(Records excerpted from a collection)

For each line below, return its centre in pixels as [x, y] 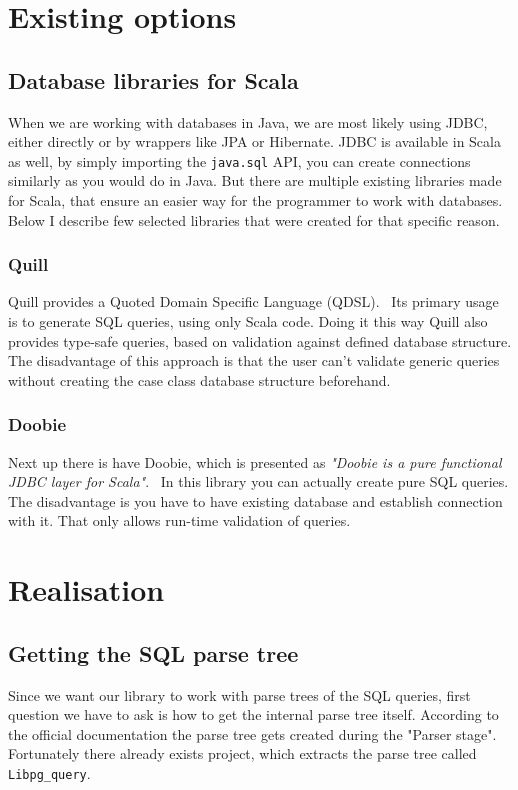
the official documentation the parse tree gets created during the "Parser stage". [252, 733]
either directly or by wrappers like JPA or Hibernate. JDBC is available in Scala [254, 141]
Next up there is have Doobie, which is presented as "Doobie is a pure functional [255, 461]
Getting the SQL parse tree [153, 652]
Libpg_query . [49, 772]
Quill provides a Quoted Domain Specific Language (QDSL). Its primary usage [253, 301]
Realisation [86, 589]
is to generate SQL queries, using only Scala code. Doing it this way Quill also [248, 321]
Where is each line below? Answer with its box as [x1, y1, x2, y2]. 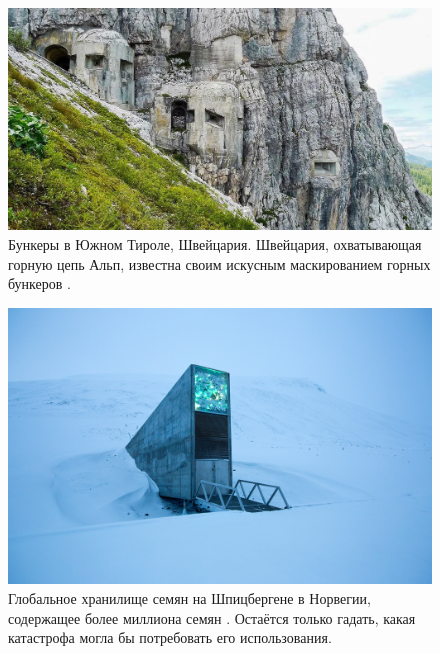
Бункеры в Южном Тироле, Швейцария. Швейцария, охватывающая [8, 233, 422, 254]
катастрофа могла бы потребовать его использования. [8, 627, 332, 648]
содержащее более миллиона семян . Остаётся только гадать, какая [8, 607, 416, 628]
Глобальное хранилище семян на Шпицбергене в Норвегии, [8, 587, 371, 608]
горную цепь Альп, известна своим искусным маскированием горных [8, 253, 431, 274]
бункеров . [8, 273, 71, 294]
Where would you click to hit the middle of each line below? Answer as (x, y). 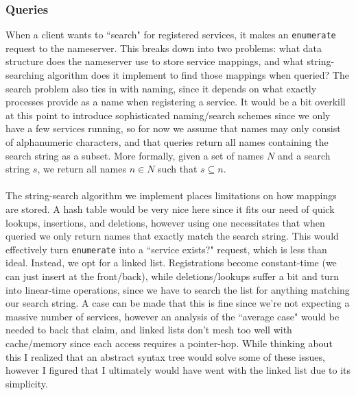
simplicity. (27, 383)
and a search (304, 155)
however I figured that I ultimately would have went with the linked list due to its (178, 370)
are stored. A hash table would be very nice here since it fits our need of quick (170, 209)
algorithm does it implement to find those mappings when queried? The (198, 75)
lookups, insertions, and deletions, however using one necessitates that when (165, 222)
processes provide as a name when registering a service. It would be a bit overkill (176, 102)
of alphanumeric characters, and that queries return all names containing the (167, 142)
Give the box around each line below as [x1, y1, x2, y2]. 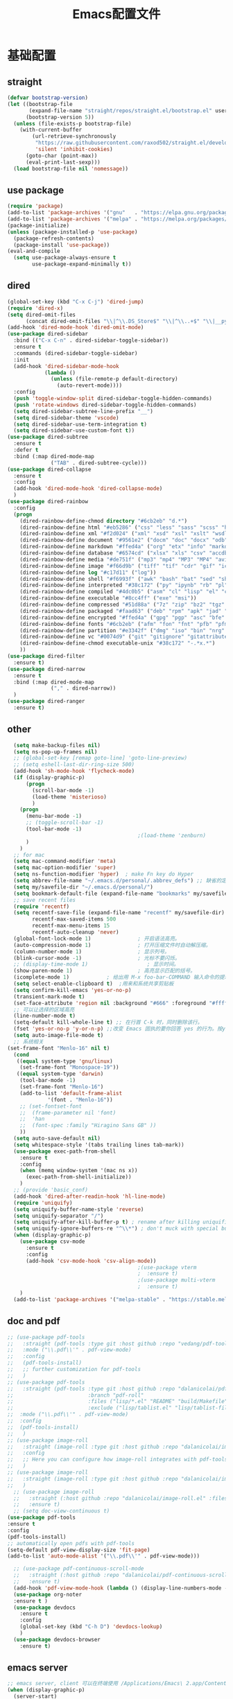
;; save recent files [13, 896, 76, 903]
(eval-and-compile [7, 247, 60, 255]
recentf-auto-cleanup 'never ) [32, 929, 119, 936]
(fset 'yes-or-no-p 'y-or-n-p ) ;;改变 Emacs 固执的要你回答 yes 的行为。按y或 [13, 1025, 231, 1033]
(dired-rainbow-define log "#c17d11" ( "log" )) [19, 569, 157, 576]
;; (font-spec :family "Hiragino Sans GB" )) [19, 1122, 157, 1129]
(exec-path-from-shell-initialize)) [25, 1174, 132, 1180]
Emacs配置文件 [72, 6, 161, 22]
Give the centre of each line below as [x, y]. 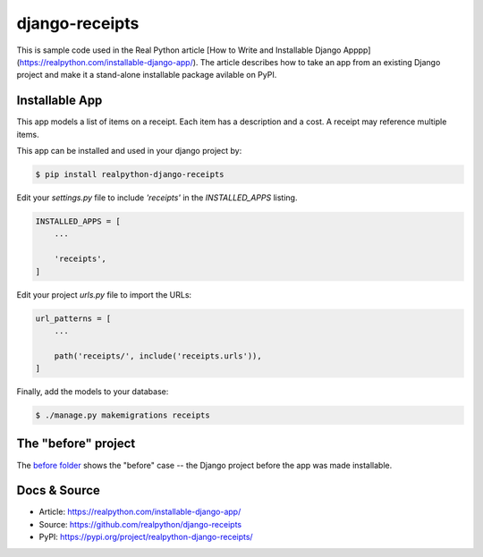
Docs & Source [58, 490]
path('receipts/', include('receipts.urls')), [158, 356]
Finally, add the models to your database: [93, 392]
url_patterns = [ [73, 318]
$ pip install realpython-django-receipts [130, 174]
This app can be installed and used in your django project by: [129, 151]
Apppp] [357, 50]
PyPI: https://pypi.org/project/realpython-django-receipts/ [146, 537]
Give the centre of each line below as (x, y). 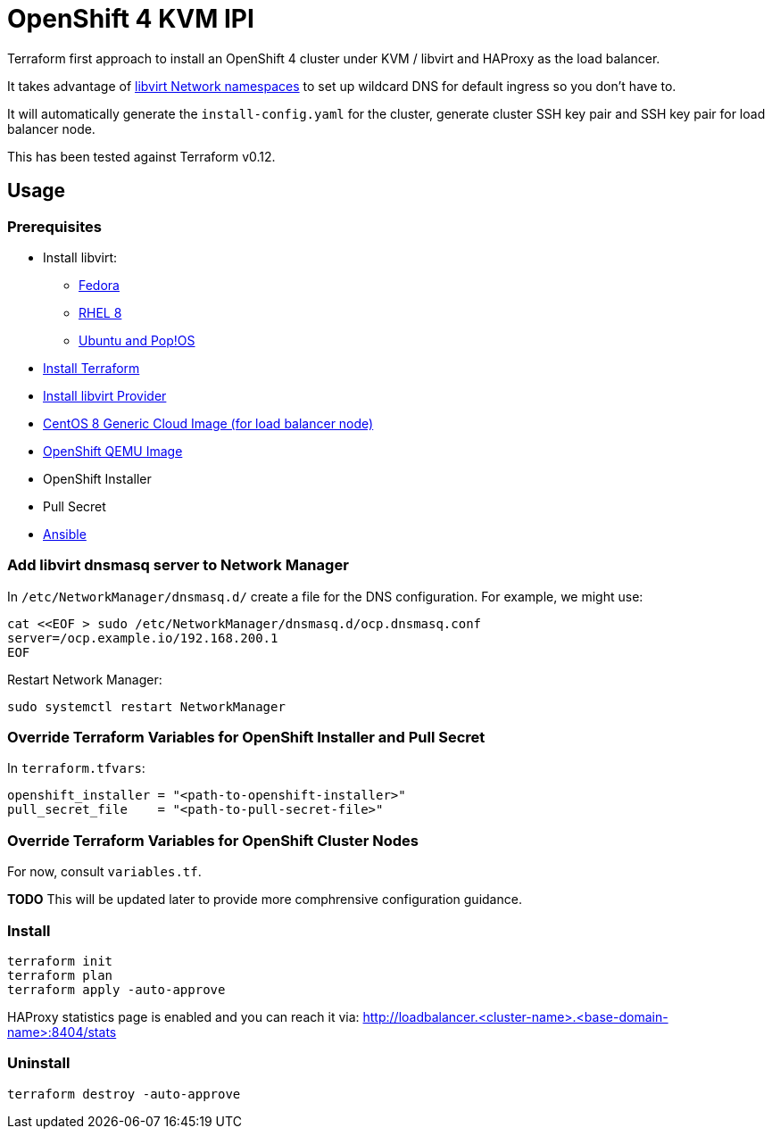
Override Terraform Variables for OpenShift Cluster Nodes (213, 840)
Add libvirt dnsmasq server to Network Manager (178, 565)
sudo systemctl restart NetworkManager (146, 706)
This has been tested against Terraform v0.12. (141, 156)
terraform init (60, 961)
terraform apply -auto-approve (116, 989)
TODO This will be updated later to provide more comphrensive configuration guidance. (265, 900)
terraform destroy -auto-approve (124, 1094)
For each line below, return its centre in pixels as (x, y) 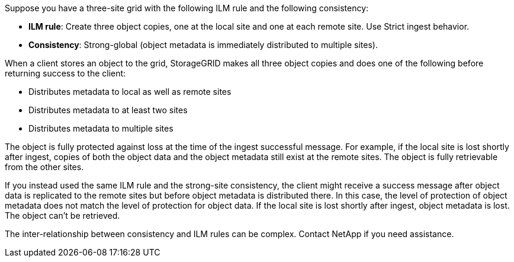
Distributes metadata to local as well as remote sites (130, 92)
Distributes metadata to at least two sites (108, 110)
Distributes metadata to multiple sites (101, 128)
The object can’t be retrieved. (62, 215)
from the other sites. (44, 167)
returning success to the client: (65, 73)
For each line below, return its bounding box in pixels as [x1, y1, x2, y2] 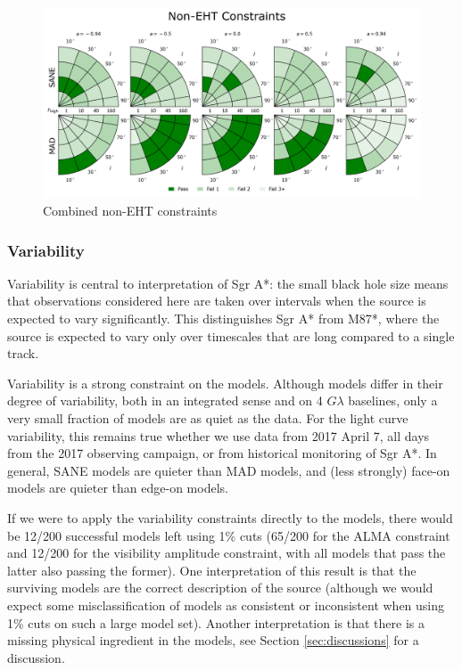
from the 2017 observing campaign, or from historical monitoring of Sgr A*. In [7, 444, 437, 462]
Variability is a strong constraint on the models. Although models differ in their [7, 373, 443, 392]
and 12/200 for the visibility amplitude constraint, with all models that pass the [7, 543, 446, 562]
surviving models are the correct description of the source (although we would [7, 578, 433, 597]
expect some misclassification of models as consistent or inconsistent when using [7, 595, 445, 614]
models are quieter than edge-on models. [7, 478, 228, 497]
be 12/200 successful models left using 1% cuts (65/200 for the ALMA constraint [7, 526, 450, 544]
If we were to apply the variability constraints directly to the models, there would [7, 509, 453, 527]
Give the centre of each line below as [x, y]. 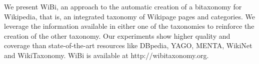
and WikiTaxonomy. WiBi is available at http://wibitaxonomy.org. [106, 55]
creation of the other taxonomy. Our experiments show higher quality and [117, 35]
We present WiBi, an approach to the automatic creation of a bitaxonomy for [123, 6]
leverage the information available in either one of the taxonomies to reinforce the [129, 26]
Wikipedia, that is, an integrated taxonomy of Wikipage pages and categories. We [129, 16]
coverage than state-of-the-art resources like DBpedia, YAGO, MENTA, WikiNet [128, 45]
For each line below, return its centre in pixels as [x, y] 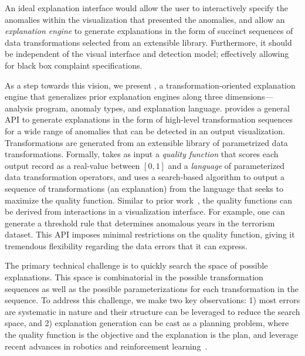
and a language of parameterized [226, 165]
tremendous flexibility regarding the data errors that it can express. [126, 245]
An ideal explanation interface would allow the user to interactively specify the [146, 8]
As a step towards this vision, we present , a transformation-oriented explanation [150, 85]
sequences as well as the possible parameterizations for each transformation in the [152, 288]
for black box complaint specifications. [74, 65]
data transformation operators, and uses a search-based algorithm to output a [145, 177]
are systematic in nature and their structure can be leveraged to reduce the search [152, 311]
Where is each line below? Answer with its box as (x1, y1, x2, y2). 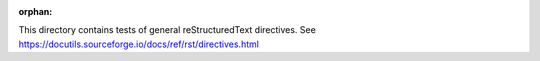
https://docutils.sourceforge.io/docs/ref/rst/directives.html (18, 38, 260, 50)
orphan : (18, 6, 53, 17)
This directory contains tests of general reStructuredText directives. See (18, 24, 317, 36)
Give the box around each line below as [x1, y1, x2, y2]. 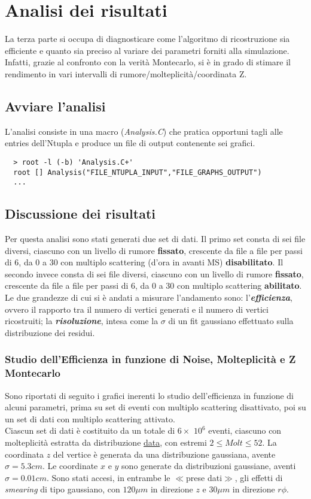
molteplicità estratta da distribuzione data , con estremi [5, 436, 207, 448]
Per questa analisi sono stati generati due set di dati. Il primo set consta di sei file [5, 232, 306, 245]
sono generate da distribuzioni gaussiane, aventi [121, 459, 296, 472]
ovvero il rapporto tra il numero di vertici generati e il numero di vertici [5, 303, 269, 315]
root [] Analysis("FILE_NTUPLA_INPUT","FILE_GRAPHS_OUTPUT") [13, 168, 262, 177]
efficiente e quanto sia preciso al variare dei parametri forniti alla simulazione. [5, 44, 289, 56]
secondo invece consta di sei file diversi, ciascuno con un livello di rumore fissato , [5, 267, 304, 280]
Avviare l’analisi [5, 96, 106, 115]
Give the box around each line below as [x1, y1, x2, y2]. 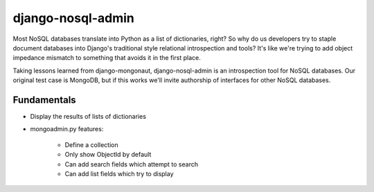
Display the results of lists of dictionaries [30, 113, 147, 121]
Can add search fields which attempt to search [64, 160, 199, 169]
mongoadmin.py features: [30, 125, 104, 133]
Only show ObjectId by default [64, 151, 152, 159]
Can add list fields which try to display [64, 169, 174, 177]
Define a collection [64, 140, 118, 148]
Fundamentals [12, 94, 76, 106]
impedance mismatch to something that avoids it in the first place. [12, 54, 201, 62]
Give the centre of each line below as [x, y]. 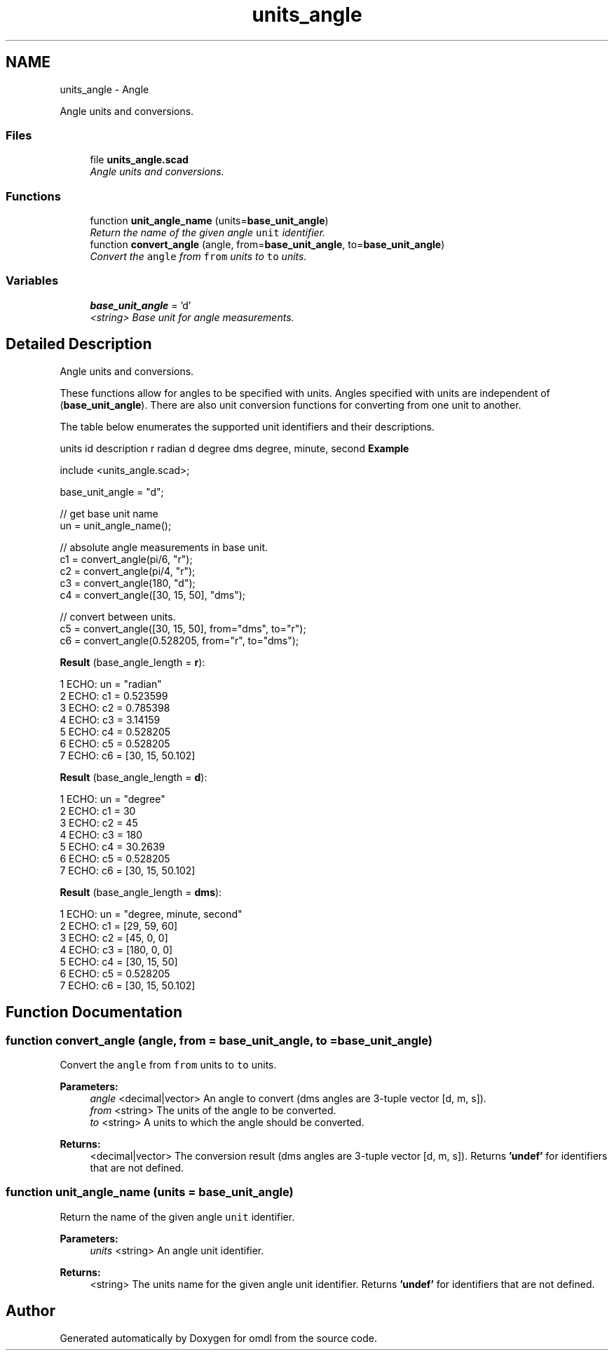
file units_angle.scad [139, 160]
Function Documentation [94, 1012]
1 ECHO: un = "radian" [111, 684]
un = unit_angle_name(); [116, 525]
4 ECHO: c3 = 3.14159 [110, 719]
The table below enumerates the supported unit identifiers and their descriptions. [247, 426]
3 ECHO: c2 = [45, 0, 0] [114, 937]
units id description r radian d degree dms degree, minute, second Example [234, 448]
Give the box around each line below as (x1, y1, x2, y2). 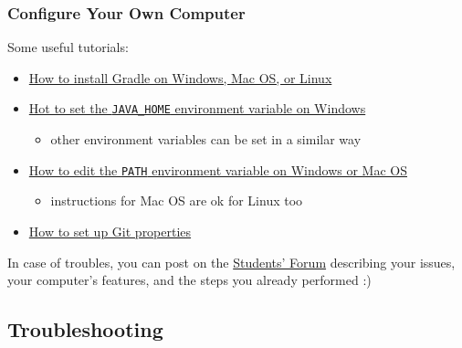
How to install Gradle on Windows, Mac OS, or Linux (28, 68, 332, 87)
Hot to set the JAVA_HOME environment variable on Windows (28, 99, 366, 118)
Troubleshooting (7, 315, 163, 343)
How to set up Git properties (28, 221, 192, 240)
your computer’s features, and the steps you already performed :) (7, 270, 372, 290)
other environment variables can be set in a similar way (50, 130, 362, 149)
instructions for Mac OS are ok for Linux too (50, 191, 303, 210)
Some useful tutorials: (7, 37, 129, 57)
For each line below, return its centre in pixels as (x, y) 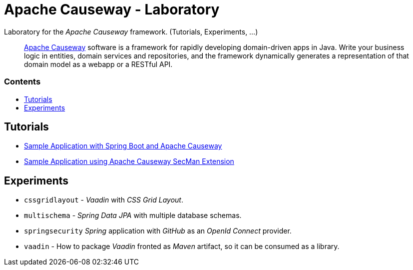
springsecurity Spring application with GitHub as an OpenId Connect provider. (158, 231)
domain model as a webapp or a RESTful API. (98, 64)
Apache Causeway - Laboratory (112, 9)
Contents (22, 82)
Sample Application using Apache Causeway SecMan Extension (129, 161)
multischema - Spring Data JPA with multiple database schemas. (133, 215)
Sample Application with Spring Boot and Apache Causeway (123, 146)
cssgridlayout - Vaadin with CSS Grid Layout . (104, 200)
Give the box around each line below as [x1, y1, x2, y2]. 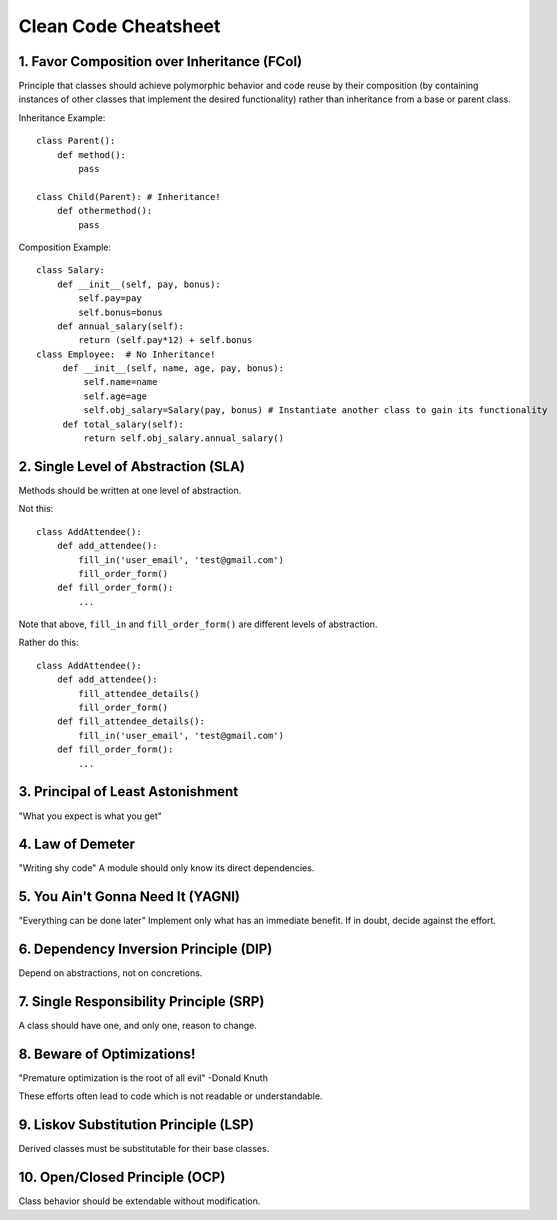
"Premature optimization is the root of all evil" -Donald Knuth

Activity ->
Which lines of the data above contain "path"? Copy each one.

Expected answer ->
(exec-path-from-shell-initialize)) [25, 1174, 132, 1180]
path('receipts/', include('receipts.urls')), [158, 356]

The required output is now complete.